After much discussion, Hungarian researchers (notably János Matolcsi) determined that the "arm-horned Hungarian grey ox (even if not in its present form) was the domestic beef of our founding ancestors" (the Hungarian grey ox was a direct descendant of the wild ox Bos primigenius). "The straight twirled horned sheep came along with our ancestors and stayed until today" (Béla Hankó).
Nothing seems to show evidence of a settled herding culture better than the fact that the Hungarians' ancestors also brought pigs (the ancestor of the salonta pig) along with them into the Carpathian Basin. The dogs brought by Hungarians - the Tibet dog, the shepherd dog from the Tarim Basin, the puli, the two guard dogs - the komondor and the kuvasz - and the hunting dogs, the Hungarian greyhound and the pannon foxhound, are of non-European origin. The Central Asian two-humped camel (Camelus bactrianus) was still living in the Carpathian Basin in the 12th century.
[edit] Cuisine
Describing the ancestral Hungarian cuisine, Pál Kövi wrote: "Treasure like the folk music and the folkdance, a unique cultural treasure resides in gastronomy. This treasury must be revealed, we have to sink into its depth, since the more we get to the bottom of it, the more we get to the heights of knowledge and spirit."
Hungarian cuisine of the age of settlement cannot be directly compared to Western European cuisine at the time, as its philosophy was completely different -- gastronomically speaking. Hungarian cuisine is characterized firstly by cooking, having a significant touch of the flavour of Turkic and other eastern cuisines. As frying is used more in the West, cooking is used more in the East; and this is a basic difference in culinary styles.
The cuisine of ancient Hungarians used to be characterized by the pentathony of tastes; taking the strong as a separate taste to the sweet, sour, salty, bitter; aspiring to the harmony of them, just as the Central Asian nations do. "In the sphere of gastronomy, traditions can be found going back to the age of Settlement, and even older and more east..." (Robert Gyula Cey-Bert). The recipes for goulash, and goulash soup, can be found among the descriptions of certain sacrificial foods (keng, ta-keng) by Chinese authors. The pastes, the soups, the tradition of canning meats by curing, the fermentation of milk, and the still-practised cooking techniques that differ from those of any other European nation, were all brought from the East.
[edit] Metallurgy
The Hungarian ancestors' metallurgy surpassed any other professions, and was completely different to the European form, since its bases were not different kind of minerals (like pyrite), but the limonite, whereof by damascening and multiple folding were created the only light (500 g.) samurai swords, sabres, often mentioned by authors as being in demand; war-axes, spears, spontoons, kopja (spear / pike), clubs, hoes, and spades.

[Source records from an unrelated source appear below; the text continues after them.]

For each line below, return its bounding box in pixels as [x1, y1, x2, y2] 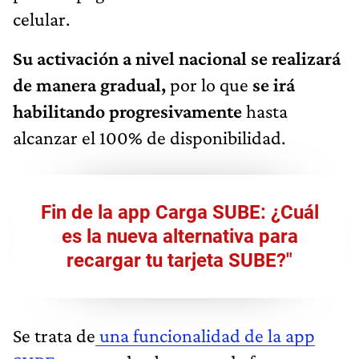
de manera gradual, [13, 73, 170, 95]
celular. [13, 7, 70, 30]
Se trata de [13, 324, 95, 346]
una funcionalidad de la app [95, 324, 315, 346]
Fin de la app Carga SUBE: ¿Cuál [40, 200, 319, 224]
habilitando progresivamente [13, 99, 242, 122]
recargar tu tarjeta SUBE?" [67, 248, 292, 272]
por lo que [170, 73, 252, 95]
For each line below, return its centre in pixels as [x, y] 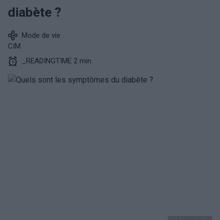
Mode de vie [41, 35]
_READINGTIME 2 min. [57, 61]
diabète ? [35, 12]
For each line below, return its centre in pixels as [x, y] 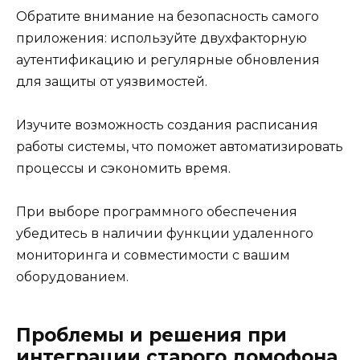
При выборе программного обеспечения [157, 212]
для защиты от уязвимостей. [112, 81]
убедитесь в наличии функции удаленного [165, 234]
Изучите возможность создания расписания [167, 125]
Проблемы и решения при [151, 335]
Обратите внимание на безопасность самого [168, 16]
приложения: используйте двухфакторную [162, 38]
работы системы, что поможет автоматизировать [180, 147]
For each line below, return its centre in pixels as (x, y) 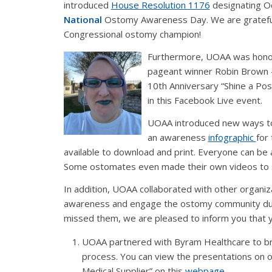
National (83, 20)
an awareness (178, 137)
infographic (232, 137)
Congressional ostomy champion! (133, 34)
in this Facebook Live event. (206, 100)

Hungarian goldsmiths used Central Asian motifs and techniques, and their jewels were famed far away. No other European nations made horse-hair jewels. The bowmasters made the Central Asian type reflex-bows, first reconstructed from grave artifacts by Gyula Fábián, and still counted among the best. For the bows, the Hungarians' ancestors made arrows with specifically Central Asian arrowheads, storing them in artistically decorated quivers. The "Eastern" tactics of the Hungarians' ancestors were described in detail in the writing by emperor Leo the Wise entitled "Tactics".
[edit] Apparel
The civilized world of today no longer wears the chitons of the ancient Greeks and Romans -- nor yet the leather stapled separates of Germans -- but the modern suit, brought by Hungarian ancestors into Europe: the kazak and pants made from fine lenvászon or kendervászon, the three-quarter heeled shoe, the caftan (greatcoat of today) and underwear, that was formerly not the accoutrement of European culture.
There are plenty of written sources about the Hungarians' ancestors' clothes -- Gardhezi, Jayhani tradition, Istakr, emperor Leo the Wise, pope Sylvester II, etc. -- who all emphasize the Hungarians' ancestors' "spiffiness". There weren't many differences between the clothes of men and women in Central Asian traditions; Hungarian women wore pants until the end of the 13th century; both sexes wore underwear.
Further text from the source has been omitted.